The Bright Sparks applets were developed 10 years ago using Java. Recent security updates have meant that the Bright Sparks no longer work using default settings. While it is possible to run the applets by adding them to the Exception list for Java's security settings, we are unable to support users in doing so.
 
Six Circles and Frogs have been redeveloped as part of e-ako maths, which is freely available to learners in New Zealand.
 
This section of the website provides information to help understand the Bright Sparks problems and to assist teachers in guiding students use of them.  The Bright Sparks problems have been set up for able students to attempt by themselves on a computer either at home or at school.
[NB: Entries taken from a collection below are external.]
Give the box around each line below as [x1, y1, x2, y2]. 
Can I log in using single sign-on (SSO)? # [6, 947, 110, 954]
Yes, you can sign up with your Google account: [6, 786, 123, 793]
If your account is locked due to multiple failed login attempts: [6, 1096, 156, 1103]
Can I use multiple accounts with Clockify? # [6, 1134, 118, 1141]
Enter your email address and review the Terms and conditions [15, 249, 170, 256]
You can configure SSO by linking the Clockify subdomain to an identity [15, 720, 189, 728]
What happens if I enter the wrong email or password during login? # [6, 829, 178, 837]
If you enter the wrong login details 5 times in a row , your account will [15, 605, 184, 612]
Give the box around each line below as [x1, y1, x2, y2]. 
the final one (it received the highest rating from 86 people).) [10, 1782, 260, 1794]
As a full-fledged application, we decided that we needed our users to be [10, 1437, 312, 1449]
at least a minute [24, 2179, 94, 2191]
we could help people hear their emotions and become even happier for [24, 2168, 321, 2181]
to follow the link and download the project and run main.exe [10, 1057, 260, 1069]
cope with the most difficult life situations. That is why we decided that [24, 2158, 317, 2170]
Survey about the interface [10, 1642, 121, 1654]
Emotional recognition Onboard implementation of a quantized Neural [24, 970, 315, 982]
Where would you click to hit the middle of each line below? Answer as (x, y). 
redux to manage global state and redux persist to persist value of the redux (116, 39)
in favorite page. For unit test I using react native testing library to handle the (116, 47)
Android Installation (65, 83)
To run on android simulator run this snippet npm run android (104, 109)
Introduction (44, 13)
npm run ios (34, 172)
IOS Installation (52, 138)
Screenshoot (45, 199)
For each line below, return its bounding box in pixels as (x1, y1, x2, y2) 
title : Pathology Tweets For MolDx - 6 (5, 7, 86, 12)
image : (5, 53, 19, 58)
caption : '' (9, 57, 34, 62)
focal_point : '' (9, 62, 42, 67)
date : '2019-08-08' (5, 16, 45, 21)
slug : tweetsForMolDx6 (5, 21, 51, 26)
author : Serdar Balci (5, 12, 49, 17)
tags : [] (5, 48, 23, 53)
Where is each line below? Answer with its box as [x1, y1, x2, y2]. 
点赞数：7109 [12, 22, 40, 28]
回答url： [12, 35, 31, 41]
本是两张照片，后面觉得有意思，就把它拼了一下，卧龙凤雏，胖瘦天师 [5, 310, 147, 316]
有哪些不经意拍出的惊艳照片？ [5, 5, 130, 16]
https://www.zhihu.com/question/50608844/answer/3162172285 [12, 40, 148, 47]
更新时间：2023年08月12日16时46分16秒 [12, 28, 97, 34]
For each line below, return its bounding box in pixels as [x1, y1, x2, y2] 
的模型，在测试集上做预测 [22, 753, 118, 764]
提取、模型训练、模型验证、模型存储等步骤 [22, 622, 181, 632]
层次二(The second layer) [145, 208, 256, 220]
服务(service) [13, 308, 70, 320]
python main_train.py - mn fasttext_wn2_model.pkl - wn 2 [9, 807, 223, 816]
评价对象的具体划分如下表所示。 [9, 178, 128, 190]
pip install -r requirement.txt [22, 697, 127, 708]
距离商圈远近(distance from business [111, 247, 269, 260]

We hope that you will assist and encourage them to get as far into the problem as they can.
 
The Teachers' notes have been written to provide a theoretical background to each problem and some of the ideas that need to be understood to solve it.
 
The Students' notes provide hints as to what to try at various stages of the problem investigation. These might be useful for you to read to ensure that you have a sound understanding of the processes students are likely to follow to solve the problem.
 
Click on the links in the table below to access the Bright Sparks activities or their notes.
 

Activity

Teachers' Notes

Students' Notes

Six CirclesSix Circles Teachers' NotesSix Circles Students' Notes
FrogsFrogs Teachers' NotesFrogs Students' Notes
Sole SurvivorSole Survivor Teachers' NotesSole Survivor Students' Notes
Toni's TiaraToni's Tiara Teachers' NotesToni's Tiara Students' Notes
Round TableRound Table Teachers' NotesRound Table Students' Notes
DiamondsDiamonds Teachers' NotesDiamonds Students' Notes
Nice DiceNice Dice Teachers' NotesNice Dice Students' Notes
 
To detect which version of Java you have installed click here (WindowsXP users, click here).  To run the Bright Sparks from your desktop go to the webstart page.
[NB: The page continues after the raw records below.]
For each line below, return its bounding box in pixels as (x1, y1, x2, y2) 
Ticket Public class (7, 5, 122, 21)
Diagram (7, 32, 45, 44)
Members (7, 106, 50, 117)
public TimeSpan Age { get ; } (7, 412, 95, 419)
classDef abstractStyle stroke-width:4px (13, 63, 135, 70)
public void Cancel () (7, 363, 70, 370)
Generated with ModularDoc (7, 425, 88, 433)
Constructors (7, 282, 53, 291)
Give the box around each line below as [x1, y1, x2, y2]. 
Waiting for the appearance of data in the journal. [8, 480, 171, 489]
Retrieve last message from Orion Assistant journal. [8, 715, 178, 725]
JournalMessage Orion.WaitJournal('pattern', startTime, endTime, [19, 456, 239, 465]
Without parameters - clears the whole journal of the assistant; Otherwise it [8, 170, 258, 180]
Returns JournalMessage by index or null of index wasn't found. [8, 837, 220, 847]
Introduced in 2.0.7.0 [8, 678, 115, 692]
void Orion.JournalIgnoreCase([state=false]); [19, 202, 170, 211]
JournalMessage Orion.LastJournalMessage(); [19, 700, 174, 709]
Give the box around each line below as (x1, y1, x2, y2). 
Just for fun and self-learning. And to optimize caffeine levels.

There are four basic phases that we expect the students will go through in exploring these problems:

  1. understanding and solving specific problems
  2. generalising these cases to conjectures
  3. proving or justifying their conjectures
  4. extending the problems in other ways.
For practical reasons it is best to have no more than three students working on the same computer together. There just isn’t enough room to gather round the screen. However, it is often better to have more than one student working on the problem as this allows for interactions and such interactions can often be very profitable.
 
While each activity is set up so that students can work on it independently, you should perhaps have some reporting back arrangements so that you can keep track of their progress. This may mean that you just pop in on them if they are working in the classroom. It might mean that they report to you after they have worked at home or in a computer lab. But the scaffolding that you give them should be similar to what you would give with a normal class. Keep it open so that they have a chance to think for themselves. Remember “The one who does the thinking does the learning.”
 
Students might be encouraged to write up a summary of what they did while working on each problem.

Background Knowledge

Students can make a great deal of progress in many of these problems without knowing too much material that is specific to any particular part of the curriculum. For instance, Diamonds and Sole Survivor rely on little more than logic, some basic spatial ‘feel’ and knowing how to tackle a problem.
 
In other problems knowing how to express a pattern in algebraic terms will be enough to get the student a long way. This is the case with Frogs, Round Table and Six Circles.
 
It is only in Nice Dice, where some basic probability is required, and Toni’s Tiara, which assumes a knowledge of the properties of small polygons, that much specific content knowledge is required.
 
But all of the problems require the following:
 
Attitudes:
  • the ability to think and not be put off by the thought of thinking
Mathematics involved: 
  • logical thinking
Problem solving: 
  • get more information from a step than appears to be there
  • try small cases
  • be systematic
  • make a conjecture (guess a pattern)
  • test a conjecture
  • justify steps
  • generalise and extend
It is probably in the area of problem solving that most learning will need to take place.